We're so grateful to be at a cutting edge hospital that sets the standard of care for kids like Bodie. (Let's hope our insurance company feels the same way!)

This is all to say, the plan isn't finalized yet. We know they're doing a CT of his heart, abdomen, lungs and access points at 2pm today. They would prefer to hold off on the ablation for a bit if they can, simply due to the risk of sedation. In the meantime, they've restarted Amiodarone, a very heavy antiarrhythmic he was on for a couple of years as a toddler. It actually didn't help him back then, but we're hoping that since this EAT is presenting differently, it might help this time around. But it also comes with the potential for very heavy side effects. He didn't have any of the side effects before, so we're praying he won't this time either.

So where are we at? 

WE NEED PRAYER. 
Lots of it.
And we know you all are really good at that - so please help us!
We've been here before, where his function is suddenly low and they don't know why, only that they don't think it'll get better. But it did before, and I know it can again. 

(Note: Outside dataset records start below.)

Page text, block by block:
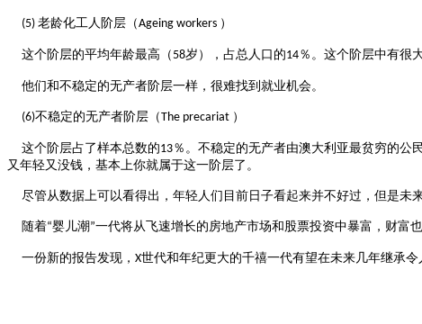
(5) 老龄化工人阶层（Ageing workers ）
这个阶层的平均年龄最高（ 58岁），占总人口的14％。这个阶层中有很
他们和不稳定的无产者阶层一样，很难找到就业机会。
(6)不稳定的无产者阶层（The precariat ）
这个阶层占了样本总数的13％。不稳定的无产者由澳大利亚最贫穷的公
又年轻又没钱，基本上你就属于这一阶层了。
尽管从数据上可以看得出，年轻人们目前日子看起来并不好过，但是未
随着“婴儿潮”一代将从飞速增长的房地产市场和股票投资中暴富，财富
一份新的报告发现， X世代和年纪更大的千禧一代有望在未来几年继承令
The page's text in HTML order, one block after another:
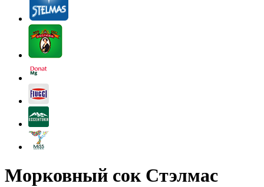
Морковный сок Стэлмас
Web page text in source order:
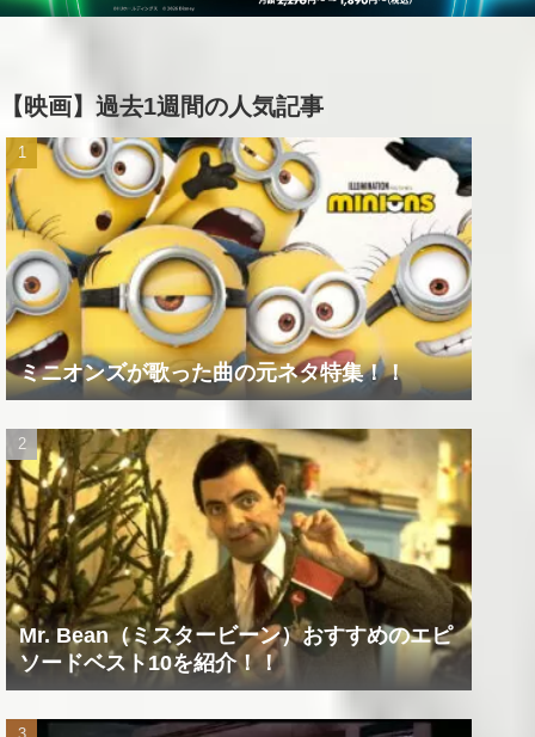
【映画】過去1週間の人気記事
ミニオンズが歌った曲の元ネタ特集！！
Mr. Bean（ミスタービーン）おすすめのエピ
ソードベスト10を紹介！！
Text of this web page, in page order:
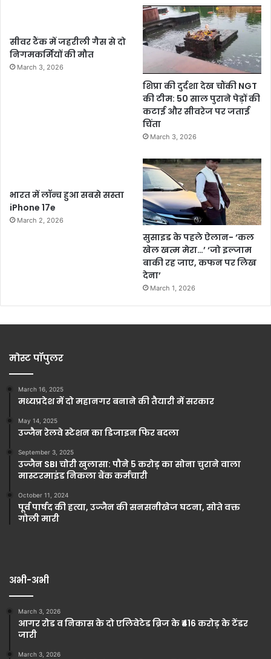
सीवर टैंक में जहरीली गैस से दो
निगमकर्मियों की मौत
March 3, 2026
शिप्रा की दुर्दशा देख चौंकी NGT
की टीम: 50 साल पुराने पेड़ों की
कटाई और सीवरेज पर जताई
चिंता
March 3, 2026
भारत में लॉन्च हुआ सबसे सस्ता
iPhone 17e
March 2, 2026
सुसाइड के पहले ऐलान- ‘कल
खेल खत्म मेरा…’ ‘जो इल्जाम
बाकी रह जाए, कफन पर लिख
देना’
March 1, 2026
मोस्ट पॉपुलर
March 16, 2025
मध्यप्रदेश में दो महानगर बनाने की तैयारी में सरकार
May 14, 2025
उज्जैन रेलवे स्टेशन का डिजाइन फिर बदला
September 3, 2025
उज्जैन SBI चोरी खुलासा: पौने 5 करोड़ का सोना चुराने वाला
मास्टरमाइंड निकला बैंक कर्मचारी
October 11, 2024
पूर्व पार्षद की हत्या, उज्जैन की सनसनीखेज घटना, सोते वक्त
गोली मारी
अभी-अभी
March 3, 2026
आगर रोड व निकास के दो एलिवेटेड ब्रिज के ₹416 करोड़ के टेंडर
जारी
March 3, 2026
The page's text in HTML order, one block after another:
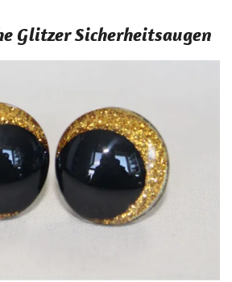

So please pray specifically: 

1. That the Amiodarone gets Bodie out of EAT.

2. That Bodie's function begins to improve, so that we don't need to do a cath or ablation, or at the very least so that we are bought some time to do either of those, time for his body and heart to heal.

3. That Bodie's symptoms improve. He's very up and down, but generally doesn't feel great.

4. That Bodie does not feel any negative side effects from the Amiodarone. He's already feeling flushed (and it's only been going a couple of hours), but we can handle that. What we need is the rest of his organs to be protected from the effects of the Amiodarone.

5. For Bodie's mental health. Bodie hasn't been inpatient in quite awhile, and that's such a double edged sword. When hospital admits aren't the norm, they're very jarring, and you feel the profound difference between them and "normal life." Bodie is incredibly resilient and he'll adapt and get into it. But I definitely see moments that break my heart, where he asks when he gets to go home, and how long he has to stay. Just pray that he continues to be resilient and his typical silly, sarcastic self. 

6. For Amy's mental health. I generally consider myself a flexible person and I'm good at change - just not right when it happens. I have a really hard time being thrown into things, and need the time to process and be scared and sad. And then I put my big girls panties on and suit up to be strong for Bodie and to have all the hard conversations. But it's easier said than done and I'm not quite there yet. So pray for patience for me, that I remember to lean into God and His plans. I know He's been in charge the entire time and I know He has plans here. It's just sometimes hard to remember that in the thick of the scary places.

7. For Dusk and Sierra to feel comforted. It's so hard being far away when something critical is happening to a family member. We've talked about them coming up, but we don't know yet how long this stay will be. So in the meantime, pray for peace and comfort for the two of them. 

We will continue to update as we know more.